All of us at GitHub would like to sincerely apologize for the impact this caused to each and every one of you. We’re aware of the trust you place in GitHub and take pride in building resilient systems that enable our platform to remain highly available. With this incident, we failed you, and we are deeply sorry. While we cannot undo the problems that were created by GitHub’s platform being unusable for an extended period of time, we can explain the events that led to this incident, the lessons we’ve learned, and the steps we’re taking as a company to better ensure this doesn’t happen again.
The majority of user-facing GitHub services are run within our own data center facilities. The data center topology is designed to provide a robust and expandable edge network that operates in front of several regional data centers that power our compute and storage workloads. Despite the layers of redundancy built into the physical and logical components in this design, it is still possible that sites will be unable to communicate with each other for some amount of time.
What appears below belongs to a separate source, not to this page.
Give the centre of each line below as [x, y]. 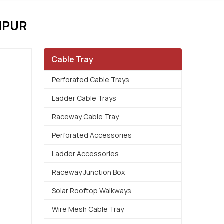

At 22:52 UTC on October 21, routine maintenance work to replace failing 100G optical equipment resulted in the loss of connectivity between our US East Coast network hub and our primary US East Coast data center. Connectivity between these locations was restored in 43 seconds, but this brief outage triggered a chain of events that led to 24 hours and 11 minutes of service degradation.
In the past, we’ve discussed how we use MySQL to store GitHub metadata as well as our approach to MySQL High Availability. GitHub operates multiple MySQL clusters varying in size from hundreds of gigabytes to nearly five terabytes, each with up to dozens of read replicas per cluster to store non-Git metadata, so our applications can provide pull requests and issues, manage authentication, coordinate background processing, and serve additional functionality beyond raw Git object storage. Different data across different parts of the application is stored on various clusters through functional sharding.
To improve performance at scale, our applications will direct writes to the relevant primary for each cluster, but delegate read requests to a subset of replica servers in the vast majority of cases. We use Orchestrator to manage our MySQL cluster topologies and handle automated failover. Orchestrator considers a number of variables during this process and is built on top of Raft for consensus. It’s possible for Orchestrator to implement topologies that applications are unable to support, therefore care must be taken to align Orchestrator’s configuration with application-level expectations.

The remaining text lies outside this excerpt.